Data items
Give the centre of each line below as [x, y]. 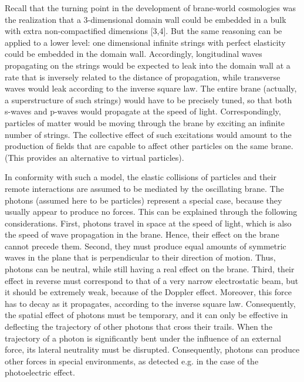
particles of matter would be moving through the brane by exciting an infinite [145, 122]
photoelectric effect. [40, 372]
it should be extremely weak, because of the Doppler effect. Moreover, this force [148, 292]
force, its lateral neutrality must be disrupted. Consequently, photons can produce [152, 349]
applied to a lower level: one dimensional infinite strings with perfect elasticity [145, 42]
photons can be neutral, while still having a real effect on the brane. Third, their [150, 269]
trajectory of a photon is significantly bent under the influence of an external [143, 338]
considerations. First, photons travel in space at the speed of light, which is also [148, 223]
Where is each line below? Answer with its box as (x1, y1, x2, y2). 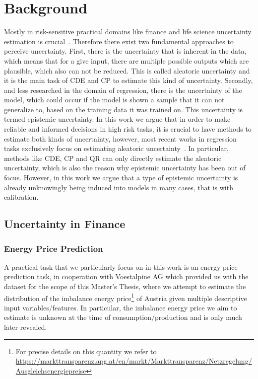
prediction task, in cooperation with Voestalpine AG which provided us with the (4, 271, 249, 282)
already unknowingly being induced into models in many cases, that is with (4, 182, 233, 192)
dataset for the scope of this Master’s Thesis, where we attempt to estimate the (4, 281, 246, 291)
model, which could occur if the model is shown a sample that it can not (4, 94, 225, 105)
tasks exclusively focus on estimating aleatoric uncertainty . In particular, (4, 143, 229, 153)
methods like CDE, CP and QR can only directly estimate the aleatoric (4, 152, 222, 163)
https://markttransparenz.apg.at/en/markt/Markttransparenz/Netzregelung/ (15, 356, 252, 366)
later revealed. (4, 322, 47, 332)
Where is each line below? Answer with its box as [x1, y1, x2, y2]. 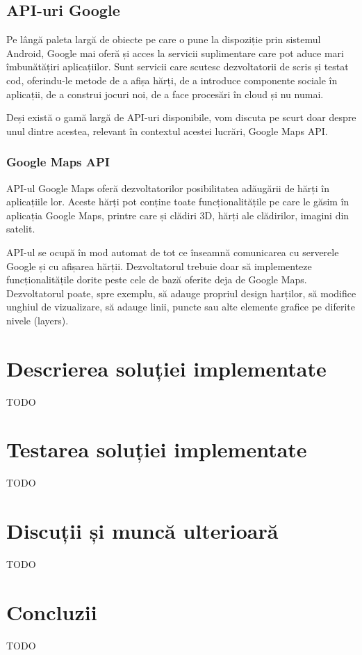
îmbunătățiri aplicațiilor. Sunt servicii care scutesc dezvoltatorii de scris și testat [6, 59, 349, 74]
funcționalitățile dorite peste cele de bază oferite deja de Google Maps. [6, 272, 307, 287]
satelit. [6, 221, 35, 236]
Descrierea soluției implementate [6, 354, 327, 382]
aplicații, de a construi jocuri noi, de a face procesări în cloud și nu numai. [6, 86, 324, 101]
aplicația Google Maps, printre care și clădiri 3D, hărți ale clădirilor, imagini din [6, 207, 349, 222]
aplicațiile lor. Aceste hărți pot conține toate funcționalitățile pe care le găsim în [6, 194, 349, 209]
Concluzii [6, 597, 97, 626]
...
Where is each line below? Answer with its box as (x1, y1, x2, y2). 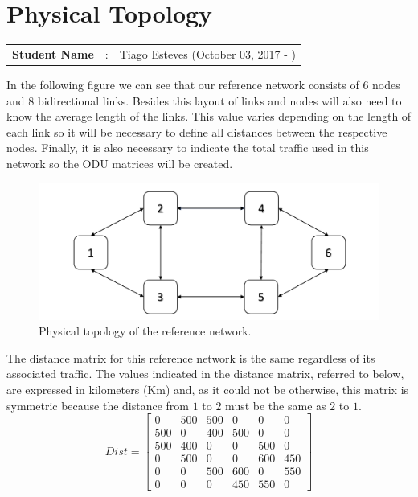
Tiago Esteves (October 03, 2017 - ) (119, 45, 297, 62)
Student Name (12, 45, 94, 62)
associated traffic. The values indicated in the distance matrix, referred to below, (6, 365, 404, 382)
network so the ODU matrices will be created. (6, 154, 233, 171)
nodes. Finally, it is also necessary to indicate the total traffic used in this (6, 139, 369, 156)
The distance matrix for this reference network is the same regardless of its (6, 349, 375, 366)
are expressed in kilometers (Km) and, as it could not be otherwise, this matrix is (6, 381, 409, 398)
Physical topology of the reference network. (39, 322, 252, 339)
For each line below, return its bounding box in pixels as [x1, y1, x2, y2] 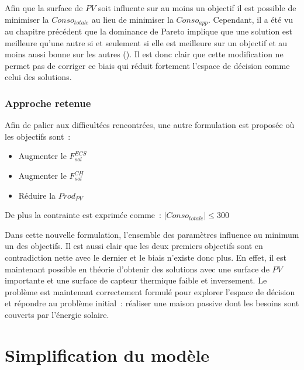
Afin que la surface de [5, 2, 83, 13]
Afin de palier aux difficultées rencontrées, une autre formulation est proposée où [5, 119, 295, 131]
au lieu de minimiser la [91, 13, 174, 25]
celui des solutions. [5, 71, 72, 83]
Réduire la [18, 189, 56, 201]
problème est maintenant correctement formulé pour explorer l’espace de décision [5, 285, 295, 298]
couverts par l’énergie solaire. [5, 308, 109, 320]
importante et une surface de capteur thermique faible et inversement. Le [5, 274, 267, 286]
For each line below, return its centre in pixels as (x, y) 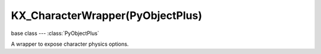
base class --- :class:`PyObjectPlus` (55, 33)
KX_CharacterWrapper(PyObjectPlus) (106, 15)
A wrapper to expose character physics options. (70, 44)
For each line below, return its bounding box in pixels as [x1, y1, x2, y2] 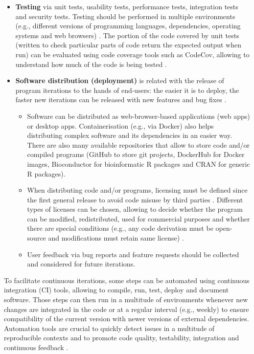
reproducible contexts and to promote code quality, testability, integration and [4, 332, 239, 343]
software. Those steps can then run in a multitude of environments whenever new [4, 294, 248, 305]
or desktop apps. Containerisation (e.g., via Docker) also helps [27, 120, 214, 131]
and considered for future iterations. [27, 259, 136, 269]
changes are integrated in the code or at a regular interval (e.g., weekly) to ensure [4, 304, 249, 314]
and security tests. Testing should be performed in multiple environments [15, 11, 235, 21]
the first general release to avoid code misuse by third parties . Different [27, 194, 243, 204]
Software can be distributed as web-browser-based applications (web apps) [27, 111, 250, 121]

Task to carry out:
Out of the records above, return only the lines from the one with "Give the centre" through the one with "photons can be", exactly, and none of the pictures.

Problem solution:
Give the centre of each line below as [x, y]. 
particles of matter would be moving through the brane by exciting an infinite [145, 122]
photoelectric effect. [40, 372]
it should be extremely weak, because of the Doppler effect. Moreover, this force [148, 292]
force, its lateral neutrality must be disrupted. Consequently, photons can produce [152, 349]
applied to a lower level: one dimensional infinite strings with perfect elasticity [145, 42]
photons can be neutral, while still having a real effect on the brane. Third, their [150, 269]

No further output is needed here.